Asimismo, Enrique Bacigalupo, maestro argentino, señala que, de acuerdo con el principio de confianza, no se imputarán objetivamente los resultados producidos a quien ha obrado confiando en que los otros actuarán también dentro del ámbito del riesgo jurídicamente permitido.[3]
Es en el ámbito de competencia del garante en el que se tiene que verificar un riesgo prohibido o un defecto de organización, para imputar objetivamente al autor la afectación al bien jurídico, en este caso, el correcto funcionamiento de la administración pública.
En tal sentido, el principio de confianza tiene como consecuencia práctica que la persona que actúa dentro del ámbito del riesgo permitido, u organiza adecuadamente su ámbito de competencia, no tiene el deber de considerar en su actuar que se le pueda imputar la supuesta conducta antijurídica de un tercero que pertenece a la organización (…).[4]

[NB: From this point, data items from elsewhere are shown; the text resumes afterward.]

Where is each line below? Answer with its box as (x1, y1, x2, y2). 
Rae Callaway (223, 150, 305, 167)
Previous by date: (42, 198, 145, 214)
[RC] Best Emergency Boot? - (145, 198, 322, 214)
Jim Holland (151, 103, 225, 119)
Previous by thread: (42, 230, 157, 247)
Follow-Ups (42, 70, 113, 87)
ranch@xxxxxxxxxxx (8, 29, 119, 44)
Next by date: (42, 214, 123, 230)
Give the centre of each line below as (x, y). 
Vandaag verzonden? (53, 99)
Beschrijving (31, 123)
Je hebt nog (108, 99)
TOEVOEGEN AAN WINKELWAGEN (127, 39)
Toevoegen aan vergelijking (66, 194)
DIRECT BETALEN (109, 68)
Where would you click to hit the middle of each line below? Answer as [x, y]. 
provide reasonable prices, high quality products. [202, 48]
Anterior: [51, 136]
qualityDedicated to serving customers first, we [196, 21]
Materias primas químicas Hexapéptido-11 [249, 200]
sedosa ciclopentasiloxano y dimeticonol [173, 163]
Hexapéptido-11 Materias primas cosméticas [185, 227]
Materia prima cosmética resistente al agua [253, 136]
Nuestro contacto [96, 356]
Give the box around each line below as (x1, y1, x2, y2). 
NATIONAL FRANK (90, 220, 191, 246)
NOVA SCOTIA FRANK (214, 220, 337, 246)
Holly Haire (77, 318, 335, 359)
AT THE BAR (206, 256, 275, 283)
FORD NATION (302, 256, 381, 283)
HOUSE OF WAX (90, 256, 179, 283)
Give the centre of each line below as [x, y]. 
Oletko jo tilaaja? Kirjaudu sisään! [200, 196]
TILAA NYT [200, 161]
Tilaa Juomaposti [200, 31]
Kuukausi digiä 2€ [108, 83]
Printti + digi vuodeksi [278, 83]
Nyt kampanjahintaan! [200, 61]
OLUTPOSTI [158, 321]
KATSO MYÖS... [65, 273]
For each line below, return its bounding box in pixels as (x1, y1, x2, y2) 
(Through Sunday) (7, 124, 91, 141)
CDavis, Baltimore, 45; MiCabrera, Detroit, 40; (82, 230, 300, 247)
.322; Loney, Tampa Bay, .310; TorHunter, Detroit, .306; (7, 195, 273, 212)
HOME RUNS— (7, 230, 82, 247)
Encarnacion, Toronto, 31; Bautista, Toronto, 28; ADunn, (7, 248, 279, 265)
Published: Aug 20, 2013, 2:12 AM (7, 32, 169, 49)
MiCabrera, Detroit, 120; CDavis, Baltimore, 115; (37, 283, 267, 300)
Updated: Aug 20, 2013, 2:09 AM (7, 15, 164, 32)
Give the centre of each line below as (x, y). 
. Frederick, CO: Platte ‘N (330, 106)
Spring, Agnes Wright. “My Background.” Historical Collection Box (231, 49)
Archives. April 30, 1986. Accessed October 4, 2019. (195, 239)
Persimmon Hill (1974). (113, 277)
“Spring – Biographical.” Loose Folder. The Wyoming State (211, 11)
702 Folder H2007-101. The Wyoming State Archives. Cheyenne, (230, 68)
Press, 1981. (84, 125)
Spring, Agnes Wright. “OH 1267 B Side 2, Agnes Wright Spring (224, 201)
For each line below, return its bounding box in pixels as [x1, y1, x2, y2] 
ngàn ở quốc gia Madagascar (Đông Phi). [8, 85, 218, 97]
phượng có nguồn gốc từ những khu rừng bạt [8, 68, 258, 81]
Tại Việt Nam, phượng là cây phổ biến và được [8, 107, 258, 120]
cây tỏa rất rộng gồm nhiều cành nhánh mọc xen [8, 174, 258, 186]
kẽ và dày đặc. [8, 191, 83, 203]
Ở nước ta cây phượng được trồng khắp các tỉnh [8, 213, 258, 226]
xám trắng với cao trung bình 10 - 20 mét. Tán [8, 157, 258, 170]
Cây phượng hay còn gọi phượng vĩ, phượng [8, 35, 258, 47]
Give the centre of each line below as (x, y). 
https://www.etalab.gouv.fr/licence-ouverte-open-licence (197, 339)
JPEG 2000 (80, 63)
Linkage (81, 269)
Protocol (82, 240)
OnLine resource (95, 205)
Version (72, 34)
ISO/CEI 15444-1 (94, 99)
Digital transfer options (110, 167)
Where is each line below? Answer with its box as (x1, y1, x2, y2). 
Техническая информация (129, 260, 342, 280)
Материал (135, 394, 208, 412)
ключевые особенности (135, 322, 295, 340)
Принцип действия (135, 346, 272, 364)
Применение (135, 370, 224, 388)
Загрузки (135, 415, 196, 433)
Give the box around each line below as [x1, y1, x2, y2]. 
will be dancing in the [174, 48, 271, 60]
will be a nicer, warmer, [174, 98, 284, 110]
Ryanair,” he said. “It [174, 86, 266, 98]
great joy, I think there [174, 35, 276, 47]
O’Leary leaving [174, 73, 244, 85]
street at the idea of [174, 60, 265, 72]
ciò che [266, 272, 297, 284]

Es válido entonces señalar, que un Director, Gerente o Jefe, pueda confiar en que los asesores legales de la institución que dirige, verifiquen la ausencia de vicios legales, y el cumplimiento de la normativa especializada, con más razón, si existen documentos como Informes técnicos, que sustentan y recomiendan una posición, es decir, que estos “se van a comportar respetando las normas ya que ello está garantizado por el Derecho, a no ser que se tenga ya evidencias de lo contrario”.
El principio de confianza permite que las autoridades, suscriban determinados documentos que cuentan con documentos adicionales de respaldo, así como las visaciones correspondientes, que avalan la legalidad de la misma, pues se trata de una división vertical del trabajo técnico.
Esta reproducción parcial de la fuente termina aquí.